> Required work:
Return, word for word, only the lines of the data below that lie between the line with "If the experiment" and the line with "number of failure items. [28, 629, 160, 648]", those two lines included.
(Beginning of Information given)
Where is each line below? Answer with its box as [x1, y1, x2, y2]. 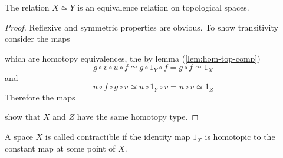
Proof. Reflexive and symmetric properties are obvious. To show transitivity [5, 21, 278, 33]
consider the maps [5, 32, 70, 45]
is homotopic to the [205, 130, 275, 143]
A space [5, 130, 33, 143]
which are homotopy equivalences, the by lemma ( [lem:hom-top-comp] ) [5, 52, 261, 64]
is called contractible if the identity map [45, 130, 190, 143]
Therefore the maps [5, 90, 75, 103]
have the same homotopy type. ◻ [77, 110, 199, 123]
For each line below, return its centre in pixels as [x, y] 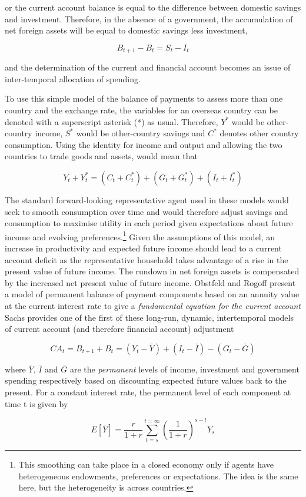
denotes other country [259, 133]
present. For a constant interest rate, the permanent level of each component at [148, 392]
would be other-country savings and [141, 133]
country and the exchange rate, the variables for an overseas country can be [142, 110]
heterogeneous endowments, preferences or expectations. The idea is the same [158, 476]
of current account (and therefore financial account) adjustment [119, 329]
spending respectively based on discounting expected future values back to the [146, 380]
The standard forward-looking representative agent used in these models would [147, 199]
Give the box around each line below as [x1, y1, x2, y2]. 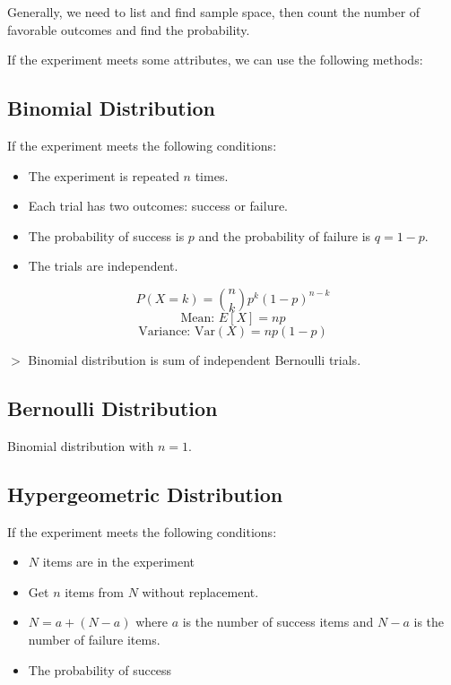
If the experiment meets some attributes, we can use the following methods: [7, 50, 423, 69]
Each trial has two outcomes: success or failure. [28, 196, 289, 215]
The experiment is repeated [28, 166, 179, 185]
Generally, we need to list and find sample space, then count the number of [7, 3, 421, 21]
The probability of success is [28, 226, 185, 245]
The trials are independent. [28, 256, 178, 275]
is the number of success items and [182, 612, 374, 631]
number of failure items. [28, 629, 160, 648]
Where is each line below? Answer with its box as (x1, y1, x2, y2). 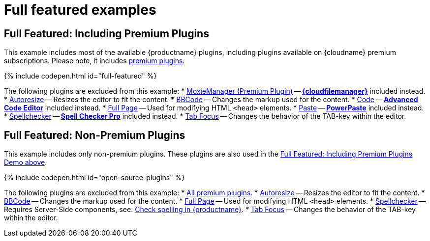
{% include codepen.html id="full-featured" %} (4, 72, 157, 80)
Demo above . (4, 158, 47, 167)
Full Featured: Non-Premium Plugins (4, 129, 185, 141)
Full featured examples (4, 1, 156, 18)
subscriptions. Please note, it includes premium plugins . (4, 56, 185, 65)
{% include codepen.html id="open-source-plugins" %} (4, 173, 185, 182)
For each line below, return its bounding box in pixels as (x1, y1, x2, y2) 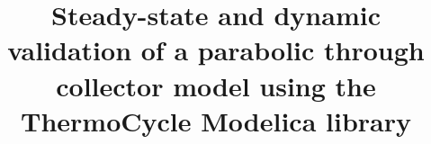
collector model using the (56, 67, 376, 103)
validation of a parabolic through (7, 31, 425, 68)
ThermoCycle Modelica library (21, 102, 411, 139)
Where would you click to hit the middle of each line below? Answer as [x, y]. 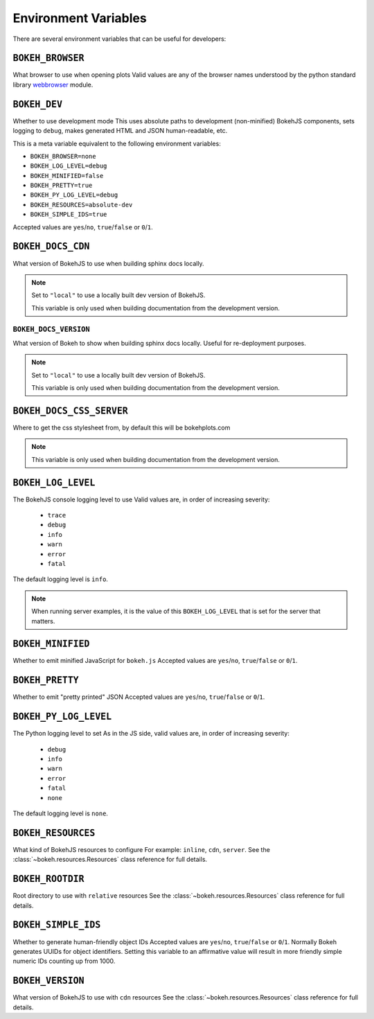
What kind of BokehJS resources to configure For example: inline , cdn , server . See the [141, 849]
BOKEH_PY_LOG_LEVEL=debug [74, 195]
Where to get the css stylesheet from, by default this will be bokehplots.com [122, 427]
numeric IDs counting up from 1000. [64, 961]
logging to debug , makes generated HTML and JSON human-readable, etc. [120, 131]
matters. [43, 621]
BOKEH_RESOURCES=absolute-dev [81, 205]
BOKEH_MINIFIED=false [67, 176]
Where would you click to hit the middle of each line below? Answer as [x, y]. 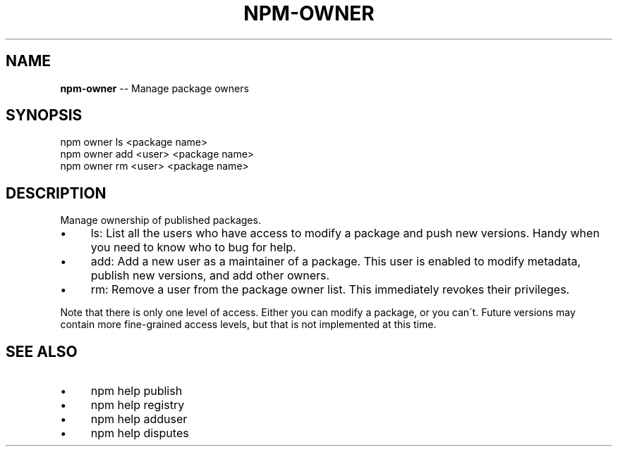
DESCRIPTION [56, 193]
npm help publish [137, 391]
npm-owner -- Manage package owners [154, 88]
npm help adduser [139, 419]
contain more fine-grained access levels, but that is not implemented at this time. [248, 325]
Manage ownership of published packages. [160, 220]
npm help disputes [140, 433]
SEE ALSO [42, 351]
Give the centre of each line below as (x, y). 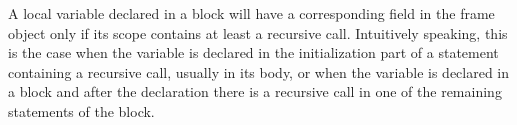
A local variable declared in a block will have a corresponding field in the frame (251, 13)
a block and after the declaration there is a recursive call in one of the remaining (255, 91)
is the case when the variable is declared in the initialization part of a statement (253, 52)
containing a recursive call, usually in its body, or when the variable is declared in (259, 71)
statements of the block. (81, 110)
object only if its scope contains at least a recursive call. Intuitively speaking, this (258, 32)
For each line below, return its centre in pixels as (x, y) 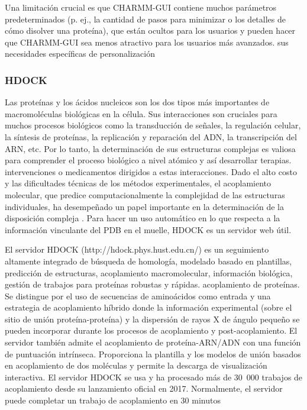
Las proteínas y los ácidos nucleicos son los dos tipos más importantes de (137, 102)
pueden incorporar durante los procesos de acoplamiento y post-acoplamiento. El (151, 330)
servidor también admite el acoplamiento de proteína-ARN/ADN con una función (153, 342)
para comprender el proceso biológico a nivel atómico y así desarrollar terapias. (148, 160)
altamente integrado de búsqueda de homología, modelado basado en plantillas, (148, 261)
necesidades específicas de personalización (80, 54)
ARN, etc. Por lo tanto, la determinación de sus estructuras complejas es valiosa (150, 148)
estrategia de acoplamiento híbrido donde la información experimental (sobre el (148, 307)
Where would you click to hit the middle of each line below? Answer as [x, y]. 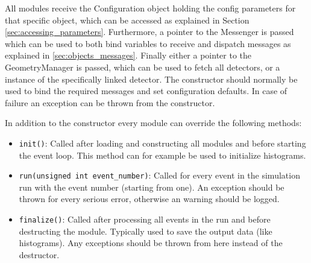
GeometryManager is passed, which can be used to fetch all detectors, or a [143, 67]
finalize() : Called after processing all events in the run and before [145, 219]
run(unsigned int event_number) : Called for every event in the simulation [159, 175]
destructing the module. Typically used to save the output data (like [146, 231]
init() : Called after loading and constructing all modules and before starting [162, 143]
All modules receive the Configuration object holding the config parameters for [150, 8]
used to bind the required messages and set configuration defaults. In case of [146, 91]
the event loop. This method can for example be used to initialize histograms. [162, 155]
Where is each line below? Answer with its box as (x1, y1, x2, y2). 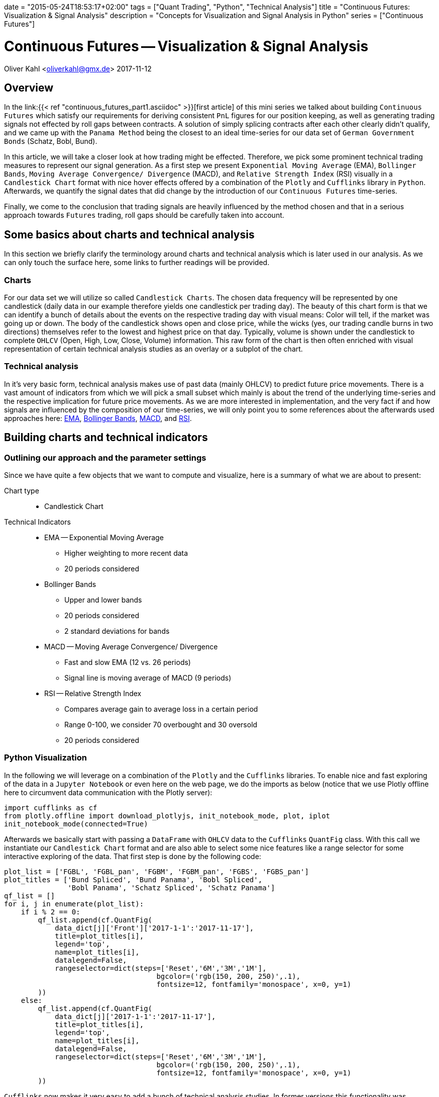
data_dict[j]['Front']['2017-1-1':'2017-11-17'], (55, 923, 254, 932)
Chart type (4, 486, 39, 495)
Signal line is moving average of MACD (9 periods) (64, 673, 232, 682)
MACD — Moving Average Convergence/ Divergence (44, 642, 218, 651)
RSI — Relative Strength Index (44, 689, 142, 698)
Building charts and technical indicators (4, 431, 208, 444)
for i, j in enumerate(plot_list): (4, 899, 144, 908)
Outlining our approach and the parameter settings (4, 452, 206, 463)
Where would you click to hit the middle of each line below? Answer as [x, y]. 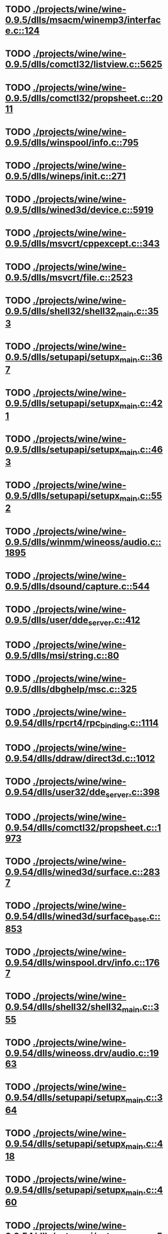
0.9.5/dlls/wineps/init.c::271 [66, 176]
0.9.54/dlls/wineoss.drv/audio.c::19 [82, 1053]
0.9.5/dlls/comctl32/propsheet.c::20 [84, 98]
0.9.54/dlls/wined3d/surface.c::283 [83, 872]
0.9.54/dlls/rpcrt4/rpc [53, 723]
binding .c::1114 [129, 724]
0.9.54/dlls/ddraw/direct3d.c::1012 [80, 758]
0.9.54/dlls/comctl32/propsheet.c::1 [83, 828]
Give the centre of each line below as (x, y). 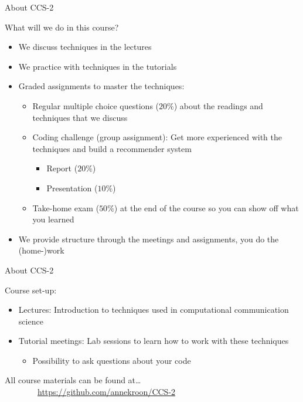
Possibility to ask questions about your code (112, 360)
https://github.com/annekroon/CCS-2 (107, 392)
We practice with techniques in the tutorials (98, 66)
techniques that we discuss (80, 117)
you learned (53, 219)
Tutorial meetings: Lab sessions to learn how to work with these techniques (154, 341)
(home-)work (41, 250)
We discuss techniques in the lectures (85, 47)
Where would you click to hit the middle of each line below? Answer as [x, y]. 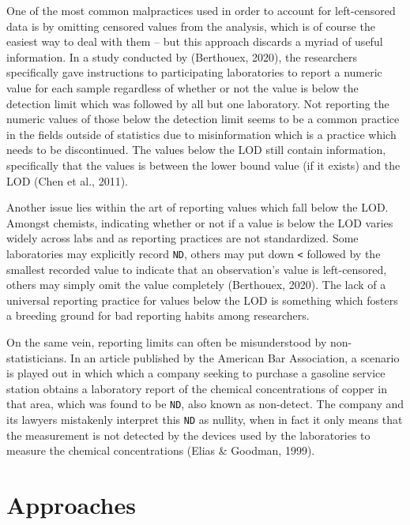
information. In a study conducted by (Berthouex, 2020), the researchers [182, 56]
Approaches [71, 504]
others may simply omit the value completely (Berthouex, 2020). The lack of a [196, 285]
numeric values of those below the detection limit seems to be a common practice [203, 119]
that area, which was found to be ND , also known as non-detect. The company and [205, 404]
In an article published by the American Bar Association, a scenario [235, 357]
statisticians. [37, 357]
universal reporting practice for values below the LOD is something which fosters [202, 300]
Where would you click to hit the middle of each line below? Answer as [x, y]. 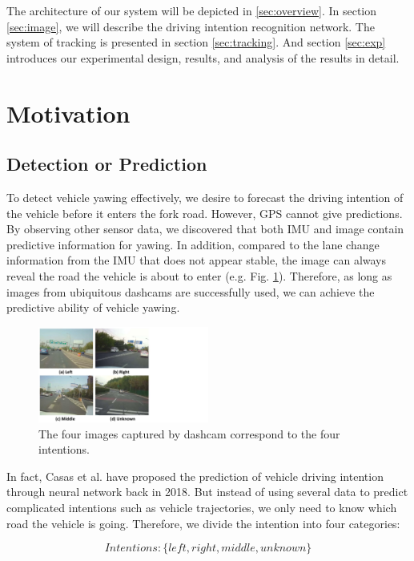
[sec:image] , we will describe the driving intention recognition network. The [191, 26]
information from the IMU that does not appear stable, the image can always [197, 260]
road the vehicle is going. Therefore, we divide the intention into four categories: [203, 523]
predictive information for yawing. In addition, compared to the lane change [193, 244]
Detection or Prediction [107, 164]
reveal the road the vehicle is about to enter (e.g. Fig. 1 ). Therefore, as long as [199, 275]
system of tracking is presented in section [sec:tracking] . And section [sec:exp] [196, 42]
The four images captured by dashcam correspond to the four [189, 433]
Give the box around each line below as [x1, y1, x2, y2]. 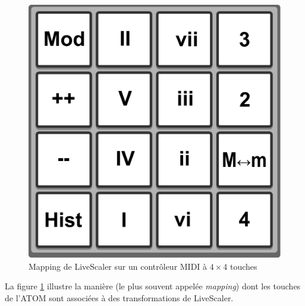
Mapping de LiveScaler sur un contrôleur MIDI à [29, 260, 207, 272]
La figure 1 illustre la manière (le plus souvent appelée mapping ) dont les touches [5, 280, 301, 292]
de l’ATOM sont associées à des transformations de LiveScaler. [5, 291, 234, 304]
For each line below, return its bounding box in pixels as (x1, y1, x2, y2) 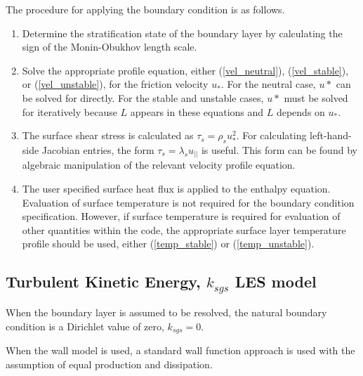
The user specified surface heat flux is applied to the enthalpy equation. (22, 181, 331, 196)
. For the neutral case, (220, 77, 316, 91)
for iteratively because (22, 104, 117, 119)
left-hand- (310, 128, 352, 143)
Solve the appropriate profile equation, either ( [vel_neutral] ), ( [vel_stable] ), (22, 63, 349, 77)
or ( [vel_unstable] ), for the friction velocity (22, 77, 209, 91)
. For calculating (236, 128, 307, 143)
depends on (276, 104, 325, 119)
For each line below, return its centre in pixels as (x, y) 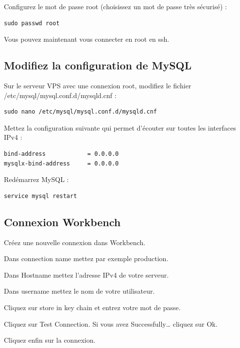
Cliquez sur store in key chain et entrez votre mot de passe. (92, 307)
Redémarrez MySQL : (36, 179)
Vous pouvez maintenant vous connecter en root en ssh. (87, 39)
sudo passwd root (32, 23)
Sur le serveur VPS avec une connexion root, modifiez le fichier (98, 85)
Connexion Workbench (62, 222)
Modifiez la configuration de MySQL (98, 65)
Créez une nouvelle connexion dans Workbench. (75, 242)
(End of Information given)
> Answer box:
If the experiment meets some attributes, we can use the following methods: [7, 50, 423, 69]
Each trial has two outcomes: success or failure. [28, 196, 289, 215]
The experiment is repeated [28, 166, 179, 185]
Generally, we need to list and find sample space, then count the number of [7, 3, 421, 21]
The probability of success is [28, 226, 185, 245]
The trials are independent. [28, 256, 178, 275]
is the number of success items and [182, 612, 374, 631]
number of failure items. [28, 629, 160, 648]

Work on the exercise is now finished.